Starting with release 11g Oracle offers a aggregation function listagg that is the counter part to group_concat of MySQL.
SQL> SELECT g_ID, min(f_ID), max(f_ID),
LISTAGG(f_ID, ',') WITHIN GROUP (ORDER BY f_ID) AS list_of_IDs
FROM belong_to GROUP BY g_ID;
g_ID min(f_ID) max(f_ID) list_of_IDs
----- --------- --------- ------------------------------
cb 69 78 69,70,71,72,73,74,75,76,77,78
ndf 79 87 79,80,81,82,83,84,85,86,87
nv 60 68 60,61,62,63,64,65,66,67,68
suk 1 9 1,2,3,4,5,6,7,8,9
wes 29 37 29,30,31,32,33,34,35,36,37
The MySQL syntax looks more consistent because all specifications for the concatenation process are inside the parentheses for the parameter of the GROUP_CONCAT function. The additional SEPARATOR keyword seems to be more natural than Oracle's WITHIN GROUP keyword.

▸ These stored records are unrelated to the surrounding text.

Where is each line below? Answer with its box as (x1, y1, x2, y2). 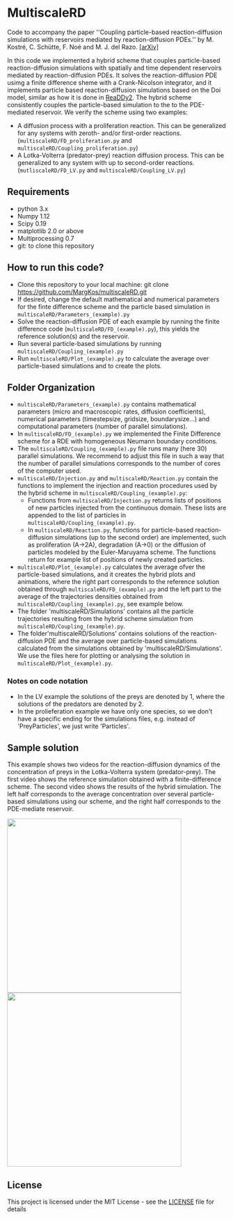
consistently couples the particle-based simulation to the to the (7, 100, 188, 109)
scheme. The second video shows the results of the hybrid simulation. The (7, 782, 221, 791)
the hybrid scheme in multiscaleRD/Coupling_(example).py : (17, 489, 188, 497)
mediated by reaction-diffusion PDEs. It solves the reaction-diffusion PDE (7, 71, 218, 79)
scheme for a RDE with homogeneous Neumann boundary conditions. (17, 437, 218, 446)
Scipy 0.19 (17, 219, 47, 228)
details (7, 1205, 26, 1213)
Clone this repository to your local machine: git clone (17, 280, 169, 288)
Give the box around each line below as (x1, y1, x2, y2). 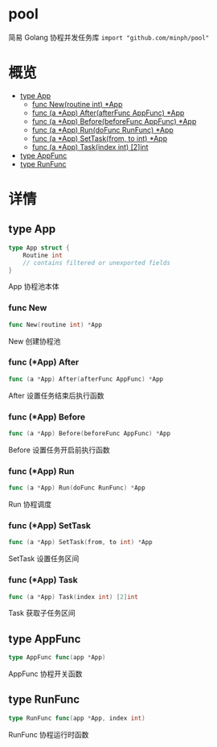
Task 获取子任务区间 (8, 609, 76, 618)
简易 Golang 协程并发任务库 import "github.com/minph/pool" (8, 32, 210, 42)
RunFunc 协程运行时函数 (8, 729, 89, 739)
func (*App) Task (8, 575, 78, 586)
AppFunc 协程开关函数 (8, 669, 83, 679)
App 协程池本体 (8, 282, 59, 291)
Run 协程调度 (8, 500, 52, 510)
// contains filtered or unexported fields (23, 258, 171, 266)
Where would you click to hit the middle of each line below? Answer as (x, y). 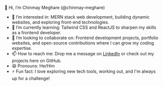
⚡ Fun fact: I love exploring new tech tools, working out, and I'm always (83, 71)
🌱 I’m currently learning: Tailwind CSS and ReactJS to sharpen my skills (84, 27)
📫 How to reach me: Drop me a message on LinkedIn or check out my (83, 54)
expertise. (22, 48)
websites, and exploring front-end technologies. (60, 22)
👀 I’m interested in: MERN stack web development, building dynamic (81, 17)
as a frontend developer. (37, 32)
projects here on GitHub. (37, 61)
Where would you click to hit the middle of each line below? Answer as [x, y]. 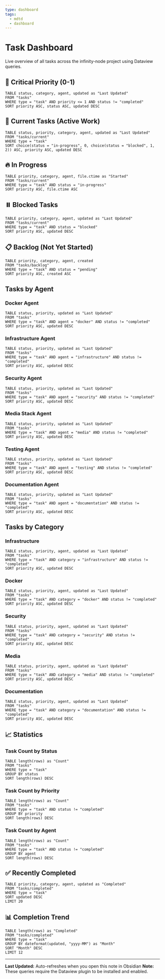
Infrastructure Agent [30, 338]
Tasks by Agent [29, 289]
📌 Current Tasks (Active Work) [53, 121]
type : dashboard [22, 10]
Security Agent [24, 378]
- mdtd [16, 19]
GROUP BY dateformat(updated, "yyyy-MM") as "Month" [60, 944]
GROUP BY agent [21, 854]
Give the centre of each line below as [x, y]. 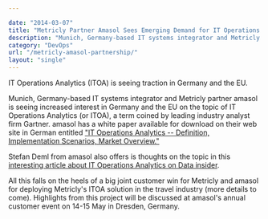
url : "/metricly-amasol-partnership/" [73, 53]
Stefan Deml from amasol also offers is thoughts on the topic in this [120, 156]
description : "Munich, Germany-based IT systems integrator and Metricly [134, 38]
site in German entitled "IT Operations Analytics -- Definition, [109, 132]
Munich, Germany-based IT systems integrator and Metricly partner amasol [133, 98]
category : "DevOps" [41, 45]
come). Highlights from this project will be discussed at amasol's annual [127, 198]
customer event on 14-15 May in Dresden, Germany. [94, 206]
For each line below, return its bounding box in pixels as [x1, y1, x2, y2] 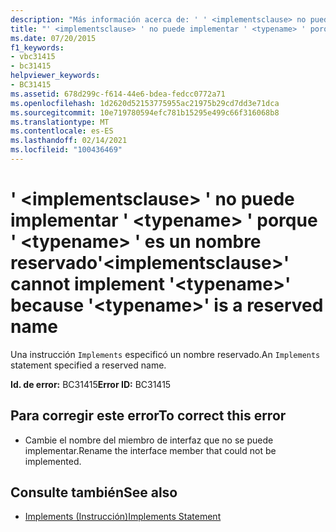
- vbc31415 [10, 52, 56, 62]
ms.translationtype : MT [10, 117, 110, 127]
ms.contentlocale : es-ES [10, 126, 114, 136]
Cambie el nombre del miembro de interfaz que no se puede [24, 434, 274, 446]
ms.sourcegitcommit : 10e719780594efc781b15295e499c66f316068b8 [10, 107, 280, 118]
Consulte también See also [10, 484, 178, 501]
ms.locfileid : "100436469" [10, 145, 123, 155]
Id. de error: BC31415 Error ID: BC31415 [10, 378, 172, 390]
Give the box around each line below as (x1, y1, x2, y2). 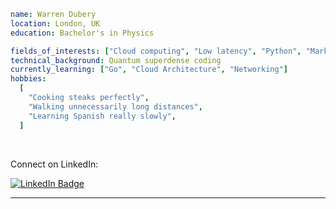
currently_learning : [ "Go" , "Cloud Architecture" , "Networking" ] (10, 65, 288, 75)
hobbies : (10, 74, 47, 84)
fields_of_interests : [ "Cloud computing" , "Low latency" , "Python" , (10, 46, 302, 56)
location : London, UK (10, 18, 101, 29)
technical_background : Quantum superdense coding (10, 55, 222, 65)
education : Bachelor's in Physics (10, 28, 155, 38)
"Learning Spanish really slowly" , (28, 111, 177, 121)
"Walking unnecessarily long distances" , (28, 101, 203, 112)
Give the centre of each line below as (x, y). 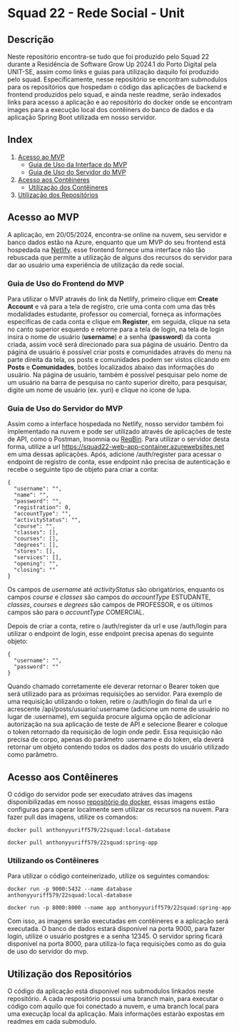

mysql> SELECT g_ID, min(f_ID), max(f_ID),
GROUP_CONCAT(f_ID ORDER BY f_ID SEPARATOR ',') AS list_of_IDs
FROM belong_to GROUP BY g_ID;
+------+-----------+-----------+-------------------------------+
| g_ID | min(f_ID) | max(f_ID) | list_of_IDs |
+------+-----------+-----------+-------------------------------+
| cb | 69 | 78 | 69,70,71,72,73,74,75,76,77,78 |
| ndf | 79 | 87 | 79,80,81,82,83,84,85,86,87 |
| nv | 60 | 68 | 60,61,62,63,64,65,66,67,68 |
| suk | 1 | 9 | 1,2,3,4,5,6,7,8,9 |
| wes | 29 | 37 | 29,30,31,32,33,34,35,36,37 |
+------+-----------+-----------+-------------------------------+
PostgreSQL achieves the same in a two step process. There is no aggregation function that returns a concatenated string, but PostgreSQL can return an aggregated array. And as it supports join and split functionality to move from arrays to strings and back you only need to chain the array_agg and the array_to_string functions:
SELECT g_ID, min(f_ID), max(f_ID),
array_to_string( array_agg(f_ID), ',') AS list_of_IDs
FROM belong_to GROUP BY g_ID;
With PostgreSQL 9 it it possible to use a short form that is similar to what MySQL and Oracle have. Instead of chaining array_agg and array_to_string you can simply use: string_agg(f_ID,','). It is also possible to specify a order by clause to the aggregate expression of array_agg or string_agg:
array_agg( f_ID ORDER BY f_ID DESC ),
string_agg(f_ID, ',' ORDER BY f_ID )
Oracle has a specific syntax for hierarchical queries
CONNECT BY
with the pseudo column level. In MS-SQL you need to implement this
with a Common Table Expression that references itself. The concept
is analogous to the linked list structures in C where you already use the name
of the structure while you are still defining the structure. Like in in C you
need to have a kind of declaration in advance and can't use the simple
WITH profile_tree AS (...) but need to list the fields of the
CTE explicitly.
WITH profile_tree (level, id, owner_id, path_name) AS
(
SELECT 1 AS level, p.id, p.owner_id,
cast(N'/' COLLATE Latin1_General_CS_AS + p.last_name AS NVARCHAR(60)) AS path_name
FROM profile p
WHERE p.id = 1 /* start at the root node (usually a parameter) */
UNION ALL
SELECT t.level + 1 AS level, p.id, p.owner_id,
cast(t.path_name + N'/' + p.last_name AS NVARCHAR(60)) AS path_name
FROM profile p INNER JOIN profile_tree t ON t.owner_id = p.id
) /* This is the end of the Common Table Expression */
SELECT level, id, owner_id, path_name FROM profile_tree
PostgreSQL doesn't require a formal table declaration in advance, but instead it needs the special recursive keyword to prepare the parser for the case that it will find a reference to the CTE inside the definition of the CTE. And it is not so picky about the type of the combined pathname column. It can just be VARCHAR, but doesn't need a type cast to fix the length of that field.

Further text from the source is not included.